- _WHAT YOU HAVE TO DO_
If a picture appears among the records, leave it out and set down everything else exactly as it stands.

** ENTRIES SHOWN follows **

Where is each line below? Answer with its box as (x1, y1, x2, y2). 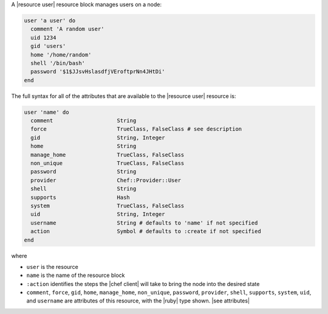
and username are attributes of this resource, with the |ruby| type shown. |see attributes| (26, 297, 250, 304)
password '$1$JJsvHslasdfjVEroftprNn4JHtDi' (30, 68, 165, 75)
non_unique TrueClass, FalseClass (30, 160, 185, 167)
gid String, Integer (30, 134, 165, 141)
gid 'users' (30, 43, 66, 50)
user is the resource (26, 263, 78, 270)
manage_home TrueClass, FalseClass (30, 151, 185, 158)
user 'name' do (24, 108, 69, 116)
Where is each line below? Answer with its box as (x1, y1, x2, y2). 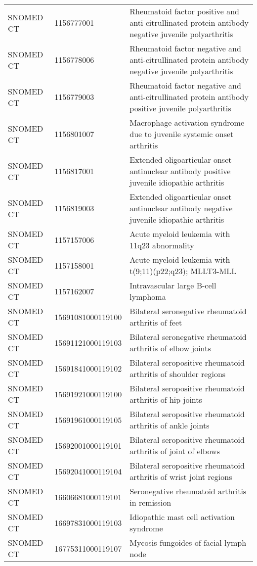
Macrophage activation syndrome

** End of ENTRIES SHOWN **

- _REPLY_
Where is each line below? Answer with its box as (x1, y1, x2, y2). 
and username are attributes of this resource, with the |ruby| type shown. |see attributes| (26, 297, 250, 304)
password '$1$JJsvHslasdfjVEroftprNn4JHtDi' (30, 68, 165, 75)
non_unique TrueClass, FalseClass (30, 160, 185, 167)
gid String, Integer (30, 134, 165, 141)
gid 'users' (30, 43, 66, 50)
user is the resource (26, 263, 78, 270)
manage_home TrueClass, FalseClass (30, 151, 185, 158)
user 'name' do (24, 108, 69, 116)
Where is each line below? Answer with its box as (x1, y1, x2, y2). 
Macrophage activation syndrome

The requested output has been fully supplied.